- [Exercise data]
= = = =

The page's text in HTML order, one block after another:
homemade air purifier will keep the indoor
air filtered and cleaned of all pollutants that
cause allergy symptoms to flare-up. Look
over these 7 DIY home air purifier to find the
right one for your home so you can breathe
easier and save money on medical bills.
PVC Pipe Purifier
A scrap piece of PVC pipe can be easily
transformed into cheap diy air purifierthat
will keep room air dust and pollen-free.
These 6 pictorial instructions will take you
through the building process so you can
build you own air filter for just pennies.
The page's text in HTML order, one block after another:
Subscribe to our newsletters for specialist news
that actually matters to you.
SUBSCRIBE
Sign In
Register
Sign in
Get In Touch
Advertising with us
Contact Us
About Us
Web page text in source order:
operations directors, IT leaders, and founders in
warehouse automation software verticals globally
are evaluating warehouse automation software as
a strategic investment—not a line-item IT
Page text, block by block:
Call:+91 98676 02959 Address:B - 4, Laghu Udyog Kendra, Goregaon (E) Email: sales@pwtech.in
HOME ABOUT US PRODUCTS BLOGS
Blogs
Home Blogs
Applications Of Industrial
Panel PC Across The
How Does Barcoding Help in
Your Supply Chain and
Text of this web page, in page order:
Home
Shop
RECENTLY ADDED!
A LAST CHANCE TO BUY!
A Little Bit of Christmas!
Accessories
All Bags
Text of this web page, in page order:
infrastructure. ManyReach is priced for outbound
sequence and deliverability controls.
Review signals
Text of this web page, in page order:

= = = =

- [What you have to do] What is wanted is an exact copy of the data.

- [Completed exercise]
The page's text in HTML order, one block after another:
homemade air purifier will keep the indoor
air filtered and cleaned of all pollutants that
cause allergy symptoms to flare-up. Look
over these 7 DIY home air purifier to find the
right one for your home so you can breathe
easier and save money on medical bills.
PVC Pipe Purifier
A scrap piece of PVC pipe can be easily
transformed into cheap diy air purifierthat
will keep room air dust and pollen-free.
These 6 pictorial instructions will take you
through the building process so you can
build you own air filter for just pennies.
The page's text in HTML order, one block after another:
Subscribe to our newsletters for specialist news
that actually matters to you.
SUBSCRIBE
Sign In
Register
Sign in
Get In Touch
Advertising with us
Contact Us
About Us
Web page text in source order:
operations directors, IT leaders, and founders in
warehouse automation software verticals globally
are evaluating warehouse automation software as
a strategic investment—not a line-item IT
Page text, block by block:
Call:+91 98676 02959 Address:B - 4, Laghu Udyog Kendra, Goregaon (E) Email: sales@pwtech.in
HOME ABOUT US PRODUCTS BLOGS
Blogs
Home Blogs
Applications Of Industrial
Panel PC Across The
How Does Barcoding Help in
Your Supply Chain and
Text of this web page, in page order:
Home
Shop
RECENTLY ADDED!
A LAST CHANCE TO BUY!
A Little Bit of Christmas!
Accessories
All Bags
Text of this web page, in page order:
infrastructure. ManyReach is priced for outbound
sequence and deliverability controls.
Review signals
Text of this web page, in page order:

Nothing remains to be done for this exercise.